Exercise directions: Output the data verbatim, minus the images.

+ + + + + + +

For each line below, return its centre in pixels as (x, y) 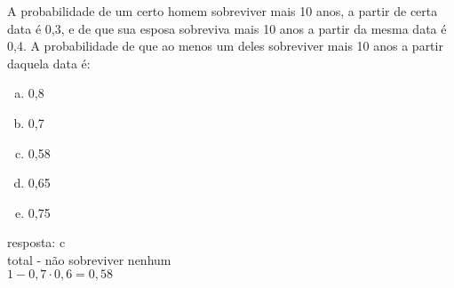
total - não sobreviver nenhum (89, 259)
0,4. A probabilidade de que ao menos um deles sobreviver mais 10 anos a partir (225, 46)
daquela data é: (49, 63)
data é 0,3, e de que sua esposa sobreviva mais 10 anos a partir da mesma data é (227, 28)
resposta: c (36, 242)
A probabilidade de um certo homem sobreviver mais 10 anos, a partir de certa (223, 11)
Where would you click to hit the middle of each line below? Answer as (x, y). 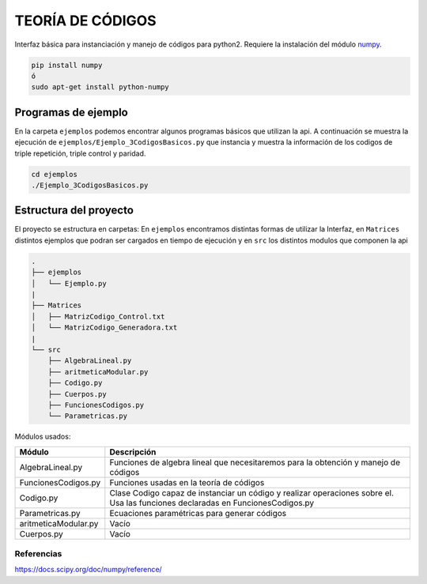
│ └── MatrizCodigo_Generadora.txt (104, 328)
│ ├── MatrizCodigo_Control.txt (98, 316)
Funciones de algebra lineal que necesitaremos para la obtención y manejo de (255, 462)
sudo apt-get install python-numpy (100, 87)
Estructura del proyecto (74, 211)
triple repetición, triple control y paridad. (80, 153)
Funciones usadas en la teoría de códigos (187, 482)
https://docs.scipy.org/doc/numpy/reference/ (88, 570)

+ + + + + + +

Answer:
For each line below, return its centre in pixels as (x, y) 
total - não sobreviver nenhum (89, 259)
0,4. A probabilidade de que ao menos um deles sobreviver mais 10 anos a partir (225, 46)
daquela data é: (49, 63)
data é 0,3, e de que sua esposa sobreviva mais 10 anos a partir da mesma data é (227, 28)
resposta: c (36, 242)
A probabilidade de um certo homem sobreviver mais 10 anos, a partir de certa (223, 11)
Where would you click to hit the middle of each line below? Answer as (x, y). 
│ └── MatrizCodigo_Generadora.txt (104, 328)
│ ├── MatrizCodigo_Control.txt (98, 316)
Funciones de algebra lineal que necesitaremos para la obtención y manejo de (255, 462)
sudo apt-get install python-numpy (100, 87)
Estructura del proyecto (74, 211)
triple repetición, triple control y paridad. (80, 153)
Funciones usadas en la teoría de códigos (187, 482)
https://docs.scipy.org/doc/numpy/reference/ (88, 570)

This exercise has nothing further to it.